This page gathers a certain amount of information concerning my professional and not so professional interests. I'm a 31 Professor of Chemical Physics at the University of Oviedo, a ~200000 people city in the north of Spain. Unfortunately, most internet resources about this evergreen rainy region are written in spanish . Our University was founded in 1579 and holds a rich and tortuous history that you may be interested in.

My research activities are centered around the theoretical simulation of the electronic structure of crystalline materials using the methods provided by Quantum Mechanics. Along the years, our group has developed powerful computational methods based on the Theory of Electronic Separability that solve the Hartree-Fock (HF) equations of a solid in a localized Fock space. The resulting scheme, named the ab initio Perturbed Ion method (Comp. Phys. Comm. 77 107-134 (1993) ), is able to compete advantageously with standard techniques. It is currently several orders of magnitude faster than other HF programs, and may be obtained at no cost for non-profit purposes. Contact me if you are interested in it, or if you simply want some type of technical information. As a byside effect of my everyday work, I'm also really interested in computational problems. I usually develop my software applications on a i486-100 PC running Linux. If you haven't heard (really?) about the niceties of this transform-your-pc-into-a-powerful-workstation operating system, now it is a good moment to get more information in this same server.

The rest of the page is a collection of brief summaries of some of my works, together with some pointers to interesting web places. If you are looking for really technical information, you can pick up some of our papers


The Theory of Atoms in Molecules (AIM)

The main difficulty that Quantum Chemistry, as a discipline, has found in the main stream chemical community is rooted on the definition domain of the molecular wave function: the whole 3D space. This is the famous Hilbert space problem, and prevents that properties depending on a localized region of space be rigourously quantum mechanically defined. On the other hand, Chemistry is inseparable from local concepts, and much work has been done along the years to overcome this difficulty. None of the large number of approaches that have been proposed, except that of Prof. Bader (R. F. W. Bader, Atoms in Molecules: A Quantum Theory,(Oxford U. P., 1990)), is fully coherent from the theoretical point of view.

Bader's main concept is a theorem proving that non relativistic quantum mechanics is applicable to open regions of the 3D space if these regions are bounded by surfaces whose flux of the gradient of the electronic density vanishes. In this way, topological atoms may be defined. Any quantum-mechanical observable is then found to be the addition of the local expected values over the basins of the topological atoms.
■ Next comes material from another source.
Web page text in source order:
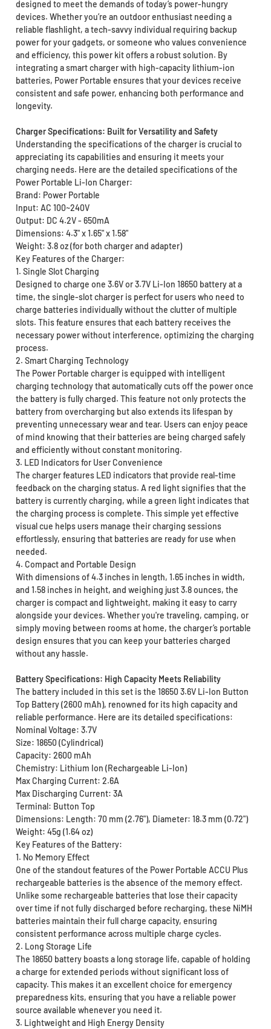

The periodicity of a crystalline material changes a little bit the usual panorama of the theory. We have found new topological objects not previously defined and obtained very interesting connections between the topology of the electron density of a crystalline material and its energetic stability. More information can be found from Bader's own web Homepage, one of my colleagues page, one of our web papers, or a recent communication to the watoc conference

As an example of the kind of topological atoms that are obtained in a perovskite crystal, KCaF3, the figure on the left shows them superimposed on the crystal lattice. The gold objects are the calcium atoms. Notice how their wings envelope almost completeley the fluorines, in green. The potasium atoms are shown in red. The electronic densities were obtained with the aiPI program. The topological basins were then assembled with our AIM package (the CRITIC program). Finally, the surfaces were obtained with our TESSEL code, and rendered with POVRAY. Contact me about this codes for any question.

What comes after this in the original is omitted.